Todays FDA hearing on Avastin,news from Genentech..

[Soccermom]

http://www.gene.com/gene/products/information.html

[StephN]

Hi -
I got a notice on this decision that had a link to Genentech's press release:
http://www.gene.com/gene/news/press-...etail&id=13528

The recommendation was for disuse with Taxol in HER2 negative patients.

The final decision will be made at a later date.

"the FDA's Oncologic Drugs Advisory Committee (ODAC) recommended that the FDA withdraw its approval of Avastin® (bevacizumab) in combination with paclitaxel chemotherapy for previously untreated (first-line) HER2-negative metastatic breast cancer. The committee's recommendation is not the final decision and Avastin plus paclitaxel is still FDA approved for women with HER2-negative metastatic breast cancer. The FDA Commissioner will make the final decision on whether Avastin should remain approved for metastatic breast cancer. The FDA has not announced when the Commissioner will make the final decision."

Need some clarification as to the standing for HER2 positive patients.

[Soccermom]

Stinks that for those that have Metastatic disease and have been on AVASTIN successfully to even have to spend their days FIGHTING the gov't instead of enjoying the time AVASTIN has affoded them!
Hugs to you Steph,
Marcia

[chrisy]

Hear,hear. Very disappointing. I'm not optimistic that the final decision will change. True, the indication was for her2-/taxol so technically any other use would be "off label", I think it will just make it more difficult for breast cancer patients to get it (paid for) "off label" in the future despite the fact it is FDA approved for other cancers.

[Rich66]

"recommended that the FDA withdraw its approval of Avastin® (bevacizumab) in combination with paclitaxel chemotherapy for previously untreated (first-line) HER2-negative metastatic breast cancer."

Does that mean that 2nd line etc are still in the mix?

[gdpawel]

Dr. Len Lichtenfeld of the American Cancer Society, blogged about his experience at the hearing, on June 28th and 29th, held by the FDA on the question of whether or not Avastin should retain approval for the treatment of metastatic breast cancer.

http://www.cancer.org/AboutUs/DrLens...d-Emotion.aspx

When the votes were in, the FDA Advisory Committee voted 6-0 that the risks, being substantial, outweighed the benefits associated with a slight slowing of the pace at which metastatic breast tumors progress. Thus, for the Avastin indication granted accelerated approval in 2008 — metastatic breast cancer — Avastin is considered unsafe, according to ODAC.said unanimously that the approval of Avastin for the treatment of metastatic breast cancer should be withdrawn.

http://www.cancer.org/AboutUs/DrLens...-The-Pain.aspx

Avastin combined with chemotherapy has improved the survival of some lung cancer patients. Avastin plus folfox has improved survival for some colon cancer patients. Avastin plus chemotherapy improves the survival of some breast cancer patients. The problem is that it doesn’t improve the survival of all cancer patients.
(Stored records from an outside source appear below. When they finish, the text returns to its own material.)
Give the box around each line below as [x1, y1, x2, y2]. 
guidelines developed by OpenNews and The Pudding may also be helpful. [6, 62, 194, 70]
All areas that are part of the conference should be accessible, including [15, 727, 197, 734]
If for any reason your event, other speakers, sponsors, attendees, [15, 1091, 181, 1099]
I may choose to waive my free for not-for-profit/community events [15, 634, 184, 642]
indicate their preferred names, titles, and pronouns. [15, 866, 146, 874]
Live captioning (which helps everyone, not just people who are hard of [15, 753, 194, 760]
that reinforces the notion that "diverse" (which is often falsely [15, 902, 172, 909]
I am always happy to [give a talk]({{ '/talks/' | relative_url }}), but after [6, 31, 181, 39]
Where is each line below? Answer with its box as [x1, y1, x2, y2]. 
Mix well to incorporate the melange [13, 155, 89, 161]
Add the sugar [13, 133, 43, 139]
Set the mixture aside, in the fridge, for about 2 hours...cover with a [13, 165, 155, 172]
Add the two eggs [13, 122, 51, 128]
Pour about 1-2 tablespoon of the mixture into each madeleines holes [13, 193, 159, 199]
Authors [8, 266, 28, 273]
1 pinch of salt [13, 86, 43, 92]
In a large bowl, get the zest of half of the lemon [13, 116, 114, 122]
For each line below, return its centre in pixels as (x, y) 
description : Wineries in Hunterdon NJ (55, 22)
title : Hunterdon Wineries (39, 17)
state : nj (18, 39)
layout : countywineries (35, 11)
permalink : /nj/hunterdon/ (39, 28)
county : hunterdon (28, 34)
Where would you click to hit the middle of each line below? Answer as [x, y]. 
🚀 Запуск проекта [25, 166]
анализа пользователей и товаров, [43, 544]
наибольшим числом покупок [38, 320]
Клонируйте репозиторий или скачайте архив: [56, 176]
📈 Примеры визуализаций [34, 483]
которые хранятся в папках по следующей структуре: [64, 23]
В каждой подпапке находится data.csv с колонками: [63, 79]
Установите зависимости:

Roche has reported that women with breast cancer who were treated with Avastin in combination with chemotherapy followed by the continued use of single-agent Avastin demonstrated a significant improvement in progression-free survival. It’s unclear if Avastin can help increase the overall survival rate in this indication.

I remember a clinical oncologist involved with real-time studies under real-world conditions of drugs like Avastin, telling me when the FDA rules on the clinical utility of a drug, they use a broad-brush approach that looks at the global outcomes of all patients, determining whether these glacial trends reflect a true climate change.

The problem is that while Bethesda, Maryland may not be noticing significant changes in ocean levels, people who live on the Maldives are having a very different experience. As these scientists ponder the significance of Avastin, some cancer patients are missing out on a treatment that could quite possibly save their lives.

One breast cancer patient’s life saving therapy is another’s pulmonary embolism without clinical benefit. Until such time as cancer patients are selected for therapies predicated upon their own unique biology, we will confront one Avastin after another.

The solution to this problem is to investigate the VEGF targeting agents in each individual patient’s tissue culture, alone and in combination with other drugs, to gauge the likelihood that vascular targeting will favorably influence each patient’s outcome.

In regards to Avastin side effects, any chemotherapeutic has its range of side effects. With Avastin though (and probably most other agents), it was reported in JCO that emerging evidence shows many of the drugs like Avastin may be just as effective and produce fewer side effects if taken over shorter periods and in lower doses. The dose being used for Avastin is 15 milligrams per kilogram of body weight, despite research showing it may work with 3 milligrams per kilogram.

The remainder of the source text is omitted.